Kamis, 19 Februari 2015

Detik-detik Kepergian Siti Aminah

DETIK-DETIK kepergian Siti Aminah ( ibunda tercinta RASULALLOH )

....Suatu hari timbul keinginan dalam hati Aminah untuk membawa Muhammad kecil(-/+6thn) ke Yastrib (Madinah) tuk diperkenalkan dengan sanak keluarga pihak ayahnya (Abdullah) yg memang keturunan bani Ady bin Najar.

Maka berangkatlah Muhammad, bundanya dan Ummu Aiman ( budak perempuan peninggalan ayahnya), mereka pergi ikut rombongan kafilah dagang, setibanya di Madinah Muhammad kecil di perkenalkan dgn banyak saudaranya dan mereka menyayanginya, di Madinah Muhammad kecil bermain dengan senangnya dalam kehangatan cinta dari keluargnya hingga tak terasa sudah lebih sebulan mereka menetap dan kini tibalah saatnya tuk kembali pulang.
Kelak setelah menjadi RASUL ia akan kembali & di sambut penuh cinta oleh penduduknya. Pulang dgn hati berat karena rindu akan suasana Madinah.
Tapi ia tak tahu, sebuah takdir besar dan pilu menanti dalam perjalanan pulang ini.

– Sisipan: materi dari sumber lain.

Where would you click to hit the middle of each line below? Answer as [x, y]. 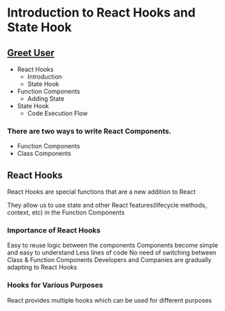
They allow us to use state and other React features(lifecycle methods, [107, 205]
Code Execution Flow [57, 113]
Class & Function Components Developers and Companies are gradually [109, 260]
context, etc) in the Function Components [66, 212]
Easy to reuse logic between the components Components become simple [113, 245]
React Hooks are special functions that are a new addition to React [101, 192]
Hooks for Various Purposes [55, 285]
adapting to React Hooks [42, 268]
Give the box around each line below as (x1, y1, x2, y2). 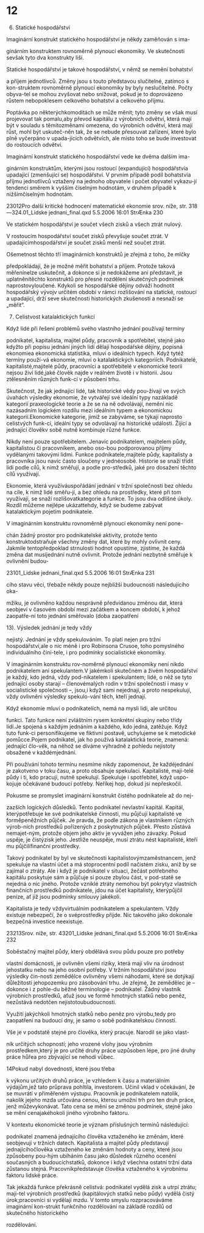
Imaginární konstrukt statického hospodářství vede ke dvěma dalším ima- (6, 153, 191, 160)
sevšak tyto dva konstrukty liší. (6, 54, 84, 61)
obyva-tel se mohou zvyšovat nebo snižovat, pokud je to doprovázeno (6, 90, 183, 97)
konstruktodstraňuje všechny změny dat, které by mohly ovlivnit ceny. (6, 538, 182, 545)
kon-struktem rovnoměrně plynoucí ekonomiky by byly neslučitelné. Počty (6, 83, 193, 91)
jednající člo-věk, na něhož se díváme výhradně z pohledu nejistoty (6, 742, 175, 750)
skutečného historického (6, 1209, 68, 1217)
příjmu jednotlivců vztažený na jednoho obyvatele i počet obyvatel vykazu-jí (6, 177, 197, 184)

Cuaca buruk, angin & badai pasir menghadang rombongan kafilah ini, semua rombongan was-was, berdoa serta kondisi fisik mereka lemah.
Benar saja, udara panas tak kuasa di tanggung Aminah. Ia lemas dan jatuh sakit, Ummu Aiman cemas di tengah perjalanan badan Aminah tiba2 panas tinggi dan kondisi tidak memungkinkan tuk melanjutkan & memutuskan berhenti d bawah pohon (rombongan kafilah tdk mngkin berhenti hanya karena ada anggota yg sakit, terpaksa Aminah,Aiman & Muhammad di tinggalkan)

Ummu Aiman makin cemas ia merasa tdk bisa tangani sakitnya yg tambah parah. Apa yg bisa dilakukan seorang budak perempuan tanpa pengalaman di tengah gurun tandus? hnya sebisanya yg bisa ia lakukan.
Lalu ia memandang wajah Mahammad kecil dgn kesedihan berlipat. Kasihan sakali anak ini, pikirnya. Ia yatim sejak di kandungan & kini menyaksikan bundanya terbaring tak berdaya.
Batinnya sedih, airmatanya berlinang menyaksikan bundanya berbaring tak berdaya.
Tangannya yang kecil memijit kepala bundanya yg dicinta dengan rasa sayang.
Serta bunda Aminah dengan daya dan upaya terakhirnya meraih kepala Muhammad kecil & mencium pipinya. Senyum bahagia terukir di wajah lembutnya seolah ia akan pergi dgn hati lapang dan ikhlas.

Satu per satu nafasnya hilang dan akhirnya Alloh azza wa jala menjemput insan terkasih ini...
Mengapa bundanya pergi secepat itu? Belum lama ia mengecap kasih sayang bundanya. Melihat kematian Aminah, Ummu Aiman tak kuasa menahan tangis dan sedih, ia memeluk Muhammad kecil... :

.........."Oh kasihan kau,nak. Usiamu masih kecil tapi kini kau telah yatim piatu. Malang nasibmu nak."... demikian ratap Ummu Aiman.

Sejarah mencatat, Ummu Aiman membawa jasad Siti Aminah ke desa terdekat di Abwa dan disanalah ia di kebumikan. Ummu Aiman & Muhammad kecil kemudian kembali ke Mekah membawa kabar nestapa.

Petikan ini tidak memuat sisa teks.